Monter un meuble, ou l'art d'haïr l'humanité !


L'été avait été stressant, inutile de le cacher.

Des procédures longues ne m'avaient toujours pas permis d'être certain sur mon avenir légal au Canada, j'étais dans le fameux statut implicite, sorte de schrodinger du visa, où l'on autorisé à être sur le pays jusqu'à ce que l'on vous indique que vous n'étiez en fait pas sensé rester.

Une longue série de soirée à s'endormir en se demandant si le lendemain on allait devoir décider de notre départ quelque part ailleurs et dire au revoir aux nombreux amis que l'on s'était fait, aux nombreux lieux que l'on avait découvert, aux nombreuses conq... bon sur ce point au moins pas de regret, mais tout de même, une seule année n'est pas suffisante pour découvrir un pays.

Je ne m'empêchais pas pour autant de vivre, bien au contraire, partant même les fins de semaines tester de nouvelles aventures, comme descendre des rapides en canoë camping ou bien survivre à 24 heures de roller continues. Ces moments d'évasion me provoquaient un sentiment de liberté extrême, même si j'ignore encore si c'était l'exploit sportif en tant que tel, ou juste le fait que j'avais enfin une excellent occasion pour ne pas avoir à me laver pendant 48 heures.

Et soudain, le mail tant attendu arrive: pleurs, vomissements, hurlements, tremblements, mon monde entier s'écroulait. C'était terrible.

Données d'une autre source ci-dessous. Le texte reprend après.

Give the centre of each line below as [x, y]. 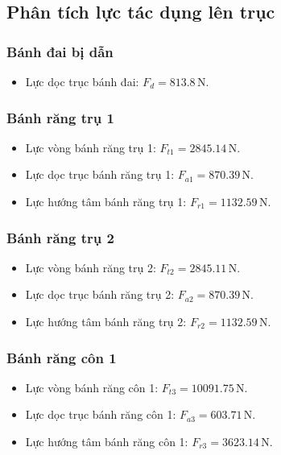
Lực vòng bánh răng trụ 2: [91, 267]
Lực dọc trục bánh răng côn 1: [101, 414]
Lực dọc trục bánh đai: [82, 81]
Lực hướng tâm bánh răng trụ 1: [106, 201]
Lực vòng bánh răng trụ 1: [91, 147]
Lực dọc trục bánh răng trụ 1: [100, 174]
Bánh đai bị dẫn [60, 51]
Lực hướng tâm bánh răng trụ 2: [106, 321]

Bon, dans les faits j'aurais pu m'épargner cet instant pénible si j'avais pris la peine d'ouvrir le mail avant de réagir ainsi, parce que j'avais bien obtenu mon visa.

La vie montréalaise pouvait donc continuer, mais il fallait que je procède à quelques changements, et non des moindres, puisque j'étais sans logement fixe, l'incertitude de l'avenir ayant légèrement impacté mon souhait de me réengager sur un bail.

Parfait, j'allais pourvoir profiter de l'occasion pour me prendre un appartement à moi tout seul, spacieux, bien situé, et dans mon budget !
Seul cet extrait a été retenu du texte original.